BienMeSabe is a casual neighborhood place I wish I could be a regular at. Bring your non-vegan friends.

H8 (Oqaatsut, Greenland)

I’ve already written about H8, but I’ve since learned where the restaurant’s name came from and why it’s painted in enormous, high-contrast lettering on the roof. See my updated post for deets!

Dam Neck Galley at the Dunes (Virginia Beach, VA)

Just kidding. This restaurant is not so great.

The Department of Defense puts a lot of engineering work into combat rations. MREs are shelf-stable for three years; you reheat their entree by adding water to start a chemical reaction in a pouch. For pilots who fly U-2 spy plane missions while wearing pressure suits, the Combat Feeding Directorate makes tubes of food—caffeinated apple pie, truffle mac and cheese—to squeeze via a straw through a hole in the suit’s helmet.

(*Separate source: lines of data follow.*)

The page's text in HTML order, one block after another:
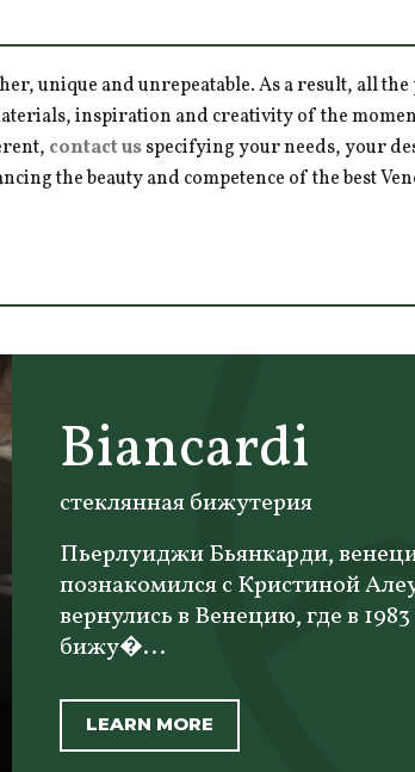
unique and unrepeatable. As a result, all
inspiration and creativity of the
contact usspecifying your needs, your
the beauty and competence of the best
Biancardi
стеклянная бижутерия
Пьерлуиджи Бьянкарди,
познакомился с Кристиной
вернулись в Венецию, где в
бижу�...
LEARN MORE

The DoD’s finest work is not at Dam Neck Galley at the Dunes. A cafeteria on a Virginia Beach naval base best known for being the home of SEAL Team Six, the galley serves pretty mediocre food.

Let’s start with what counts as the good: The baked chicken (not pictured) was somewhat moist. The mashed potatoes were only the second-worst I’ve had all year.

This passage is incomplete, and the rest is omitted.